### REQUIREMENT
Stop after the line with "minimized. Alaska’s diverse". Up to that point, output every line of the listing below exactly from the first one onward, skipping pictures.

### DATASET RECORDS
####

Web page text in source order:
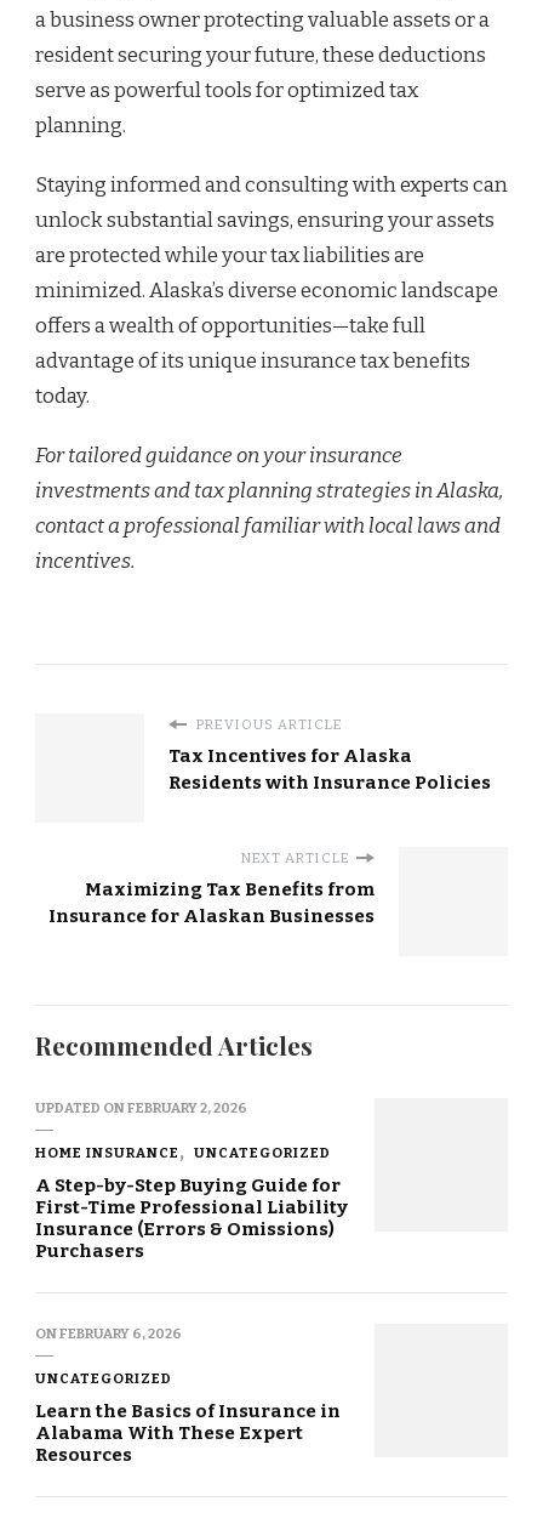
a business owner protecting valuable assets or a
resident securing your future, these deductions
serve as powerful tools for optimized tax
planning.
Staying informed and consulting with experts can
unlock substantial savings, ensuring your assets
are protected while your tax liabilities are
minimized. Alaska’s diverse economic landscape
offers a wealth of opportunities—take full
advantage of its unique insurance tax benefits
today.
For tailored guidance on your insurance
investments and tax planning strategies in Alaska,
contact a professional familiar with local laws and
incentives.
PREVIOUS ARTICLE
Tax Incentives for Alaska
Residents with Insurance Policies
NEXT ARTICLE
Maximizing Tax Benefits from
Insurance for Alaskan Businesses
Recommended Articles
UPDATED ONFEBRUARY 2, 2026
HOME INSURANCE UNCATEGORIZED
A Step-by-Step Buying Guide for
First-Time Professional Liability
Insurance (Errors & Omissions)
Purchasers
ONFEBRUARY 6, 2026
UNCATEGORIZED
Learn the Basics of Insurance in
Alabama With These Expert
Resources
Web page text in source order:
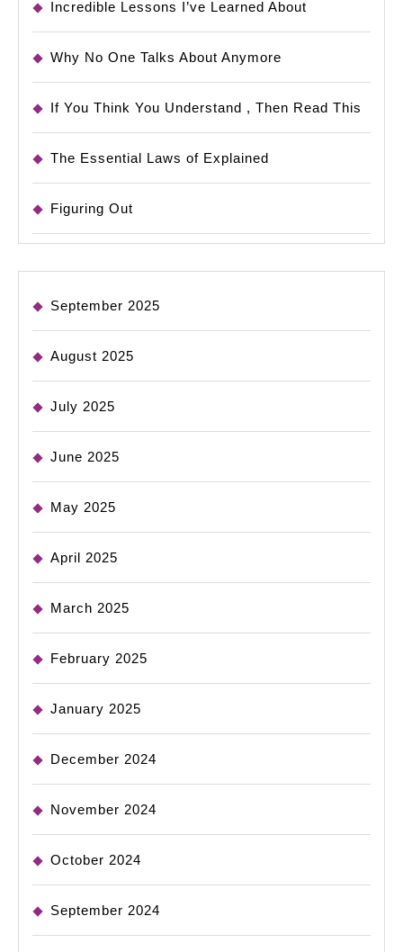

####

### ANSWER
Web page text in source order:
a business owner protecting valuable assets or a
resident securing your future, these deductions
serve as powerful tools for optimized tax
planning.
Staying informed and consulting with experts can
unlock substantial savings, ensuring your assets
are protected while your tax liabilities are
minimized. Alaska’s diverse economic landscape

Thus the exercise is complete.